Segment Start: Dataset content

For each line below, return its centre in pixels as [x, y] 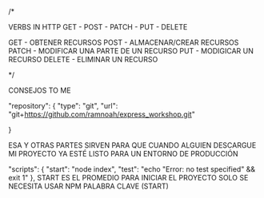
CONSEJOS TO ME [40, 90]
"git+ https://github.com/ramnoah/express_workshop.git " [102, 114]
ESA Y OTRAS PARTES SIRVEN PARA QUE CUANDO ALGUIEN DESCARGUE [132, 145]
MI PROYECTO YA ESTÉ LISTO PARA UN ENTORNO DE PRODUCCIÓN [123, 154]
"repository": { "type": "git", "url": [63, 106]
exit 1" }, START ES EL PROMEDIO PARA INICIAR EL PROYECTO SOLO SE [128, 178]
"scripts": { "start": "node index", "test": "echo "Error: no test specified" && [132, 169]
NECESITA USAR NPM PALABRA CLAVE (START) [89, 186]
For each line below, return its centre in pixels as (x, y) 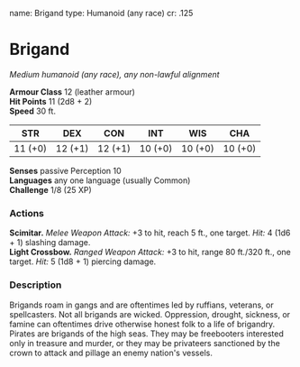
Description (36, 285)
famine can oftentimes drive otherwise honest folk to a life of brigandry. (142, 324)
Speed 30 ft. (33, 111)
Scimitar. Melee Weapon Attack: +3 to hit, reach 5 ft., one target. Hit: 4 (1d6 (150, 233)
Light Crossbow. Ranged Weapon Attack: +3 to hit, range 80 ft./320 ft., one (150, 252)
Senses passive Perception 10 (65, 170)
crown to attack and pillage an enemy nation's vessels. (111, 353)
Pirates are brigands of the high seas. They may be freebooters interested (146, 334)
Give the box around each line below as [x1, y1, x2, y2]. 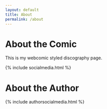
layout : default [5, 7, 39, 13]
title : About [5, 12, 32, 17]
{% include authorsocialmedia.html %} [5, 99, 85, 105]
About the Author [5, 82, 79, 93]
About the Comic [5, 38, 77, 50]
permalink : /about [5, 17, 43, 22]
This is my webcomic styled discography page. [5, 55, 102, 61]
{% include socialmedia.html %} [5, 65, 71, 71]
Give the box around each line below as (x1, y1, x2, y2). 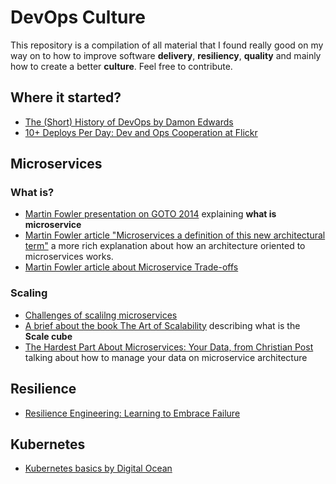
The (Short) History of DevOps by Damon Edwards (24, 116, 234, 128)
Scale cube (24, 330, 73, 342)
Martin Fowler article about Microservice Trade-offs (24, 261, 239, 273)
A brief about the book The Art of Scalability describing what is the (24, 319, 301, 331)
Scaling (10, 286, 48, 300)
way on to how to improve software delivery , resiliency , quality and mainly (10, 49, 322, 61)
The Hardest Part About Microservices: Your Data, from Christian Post (24, 341, 314, 353)
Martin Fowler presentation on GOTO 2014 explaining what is (24, 208, 277, 220)
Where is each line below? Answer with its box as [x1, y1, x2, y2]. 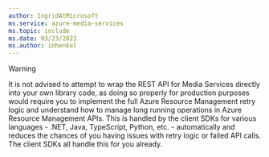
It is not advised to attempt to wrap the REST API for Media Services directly [8, 80, 261, 89]
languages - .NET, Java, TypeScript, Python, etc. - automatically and [8, 122, 235, 132]
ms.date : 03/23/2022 [8, 34, 78, 43]
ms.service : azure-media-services [8, 19, 124, 27]
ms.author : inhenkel [8, 42, 78, 50]
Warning [8, 64, 36, 73]
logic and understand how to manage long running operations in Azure [8, 105, 243, 115]
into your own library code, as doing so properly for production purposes [8, 88, 251, 97]
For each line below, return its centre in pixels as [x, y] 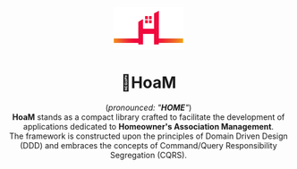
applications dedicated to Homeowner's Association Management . [148, 126]
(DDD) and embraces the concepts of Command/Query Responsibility [148, 145]
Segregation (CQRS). [148, 155]
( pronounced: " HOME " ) [148, 107]
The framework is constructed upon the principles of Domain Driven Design [148, 136]
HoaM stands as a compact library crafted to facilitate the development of [148, 117]
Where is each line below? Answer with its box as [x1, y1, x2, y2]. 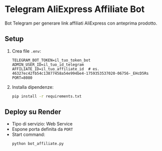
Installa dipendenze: [11, 84, 54, 90]
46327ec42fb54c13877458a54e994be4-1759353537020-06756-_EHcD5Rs [11, 71, 149, 76]
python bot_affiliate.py [11, 141, 64, 146]
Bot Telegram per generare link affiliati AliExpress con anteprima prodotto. [4, 20, 157, 26]
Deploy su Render [4, 108, 61, 116]
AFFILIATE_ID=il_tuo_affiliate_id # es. [11, 66, 99, 71]
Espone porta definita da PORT [11, 126, 73, 132]
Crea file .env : [11, 48, 41, 54]
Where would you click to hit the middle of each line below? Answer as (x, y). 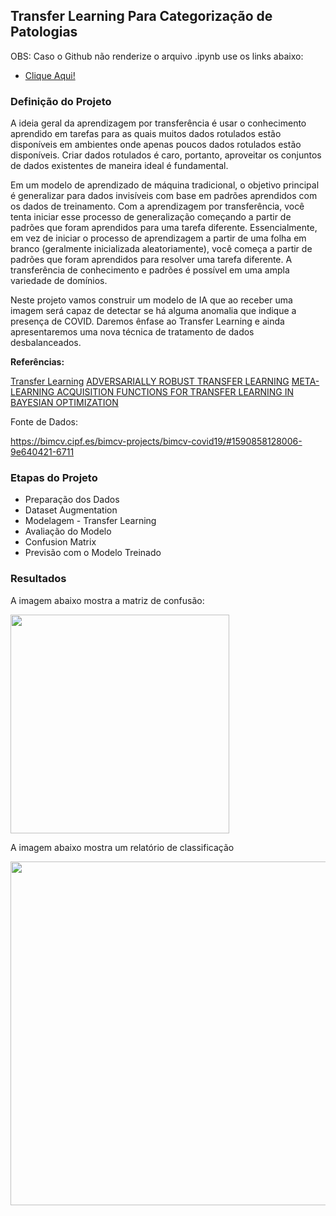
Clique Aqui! (50, 75)
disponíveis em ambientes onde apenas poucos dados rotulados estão (156, 145)
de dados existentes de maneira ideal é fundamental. (119, 166)
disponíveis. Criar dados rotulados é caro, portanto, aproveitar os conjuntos (166, 155)
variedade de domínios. (59, 281)
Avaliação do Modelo (68, 531)
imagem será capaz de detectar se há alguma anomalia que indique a (153, 311)
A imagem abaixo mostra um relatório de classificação (122, 847)

Segment End: Dataset content

Output the data exactly as it appears. The pictures do not belong in it.

Response area:
For each line below, return its centre in pixels as [x, y] 
CONSEJOS TO ME [40, 90]
"git+ https://github.com/ramnoah/express_workshop.git " [102, 114]
ESA Y OTRAS PARTES SIRVEN PARA QUE CUANDO ALGUIEN DESCARGUE [132, 145]
MI PROYECTO YA ESTÉ LISTO PARA UN ENTORNO DE PRODUCCIÓN [123, 154]
"repository": { "type": "git", "url": [63, 106]
exit 1" }, START ES EL PROMEDIO PARA INICIAR EL PROYECTO SOLO SE [128, 178]
"scripts": { "start": "node index", "test": "echo "Error: no test specified" && [132, 169]
NECESITA USAR NPM PALABRA CLAVE (START) [89, 186]
For each line below, return its centre in pixels as (x, y) 
Description (36, 285)
famine can oftentimes drive otherwise honest folk to a life of brigandry. (142, 324)
Speed 30 ft. (33, 111)
Scimitar. Melee Weapon Attack: +3 to hit, reach 5 ft., one target. Hit: 4 (1d6 (150, 233)
Light Crossbow. Ranged Weapon Attack: +3 to hit, range 80 ft./320 ft., one (150, 252)
Senses passive Perception 10 (65, 170)
crown to attack and pillage an enemy nation's vessels. (111, 353)
Pirates are brigands of the high seas. They may be freebooters interested (146, 334)
Give the box around each line below as [x1, y1, x2, y2]. 
layout : default [5, 7, 39, 13]
title : About [5, 12, 32, 17]
{% include authorsocialmedia.html %} [5, 99, 85, 105]
About the Author [5, 82, 79, 93]
About the Comic [5, 38, 77, 50]
permalink : /about [5, 17, 43, 22]
This is my webcomic styled discography page. [5, 55, 102, 61]
{% include socialmedia.html %} [5, 65, 71, 71]
Give the box around each line below as (x1, y1, x2, y2). 
The (Short) History of DevOps by Damon Edwards (24, 116, 234, 128)
Scale cube (24, 330, 73, 342)
Martin Fowler article about Microservice Trade-offs (24, 261, 239, 273)
A brief about the book The Art of Scalability describing what is the (24, 319, 301, 331)
Scaling (10, 286, 48, 300)
way on to how to improve software delivery , resiliency , quality and mainly (10, 49, 322, 61)
The Hardest Part About Microservices: Your Data, from Christian Post (24, 341, 314, 353)
Martin Fowler presentation on GOTO 2014 explaining what is (24, 208, 277, 220)
Where is each line below? Answer with its box as [x1, y1, x2, y2]. 
It is not advised to attempt to wrap the REST API for Media Services directly [8, 80, 261, 89]
languages - .NET, Java, TypeScript, Python, etc. - automatically and [8, 122, 235, 132]
ms.date : 03/23/2022 [8, 34, 78, 43]
ms.service : azure-media-services [8, 19, 124, 27]
ms.author : inhenkel [8, 42, 78, 50]
Warning [8, 64, 36, 73]
logic and understand how to manage long running operations in Azure [8, 105, 243, 115]
into your own library code, as doing so properly for production purposes [8, 88, 251, 97]
For each line below, return its centre in pixels as [x, y] 
applications dedicated to Homeowner's Association Management . [148, 126]
(DDD) and embraces the concepts of Command/Query Responsibility [148, 145]
Segregation (CQRS). [148, 155]
( pronounced: " HOME " ) [148, 107]
The framework is constructed upon the principles of Domain Driven Design [148, 136]
HoaM stands as a compact library crafted to facilitate the development of [148, 117]
Where is each line below? Answer with its box as [x1, y1, x2, y2]. 
Installa dipendenze: [11, 84, 54, 90]
46327ec42fb54c13877458a54e994be4-1759353537020-06756-_EHcD5Rs [11, 71, 149, 76]
python bot_affiliate.py [11, 141, 64, 146]
Bot Telegram per generare link affiliati AliExpress con anteprima prodotto. [4, 20, 157, 26]
Deploy su Render [4, 108, 61, 116]
AFFILIATE_ID=il_tuo_affiliate_id # es. [11, 66, 99, 71]
Espone porta definita da PORT [11, 126, 73, 132]
Crea file .env : [11, 48, 41, 54]
Where would you click to hit the middle of each line below? Answer as (x, y). 
Clique Aqui! (50, 75)
disponíveis em ambientes onde apenas poucos dados rotulados estão (156, 145)
de dados existentes de maneira ideal é fundamental. (119, 166)
disponíveis. Criar dados rotulados é caro, portanto, aproveitar os conjuntos (166, 155)
variedade de domínios. (59, 281)
Avaliação do Modelo (68, 531)
imagem será capaz de detectar se há alguma anomalia que indique a (153, 311)
A imagem abaixo mostra um relatório de classificação (122, 847)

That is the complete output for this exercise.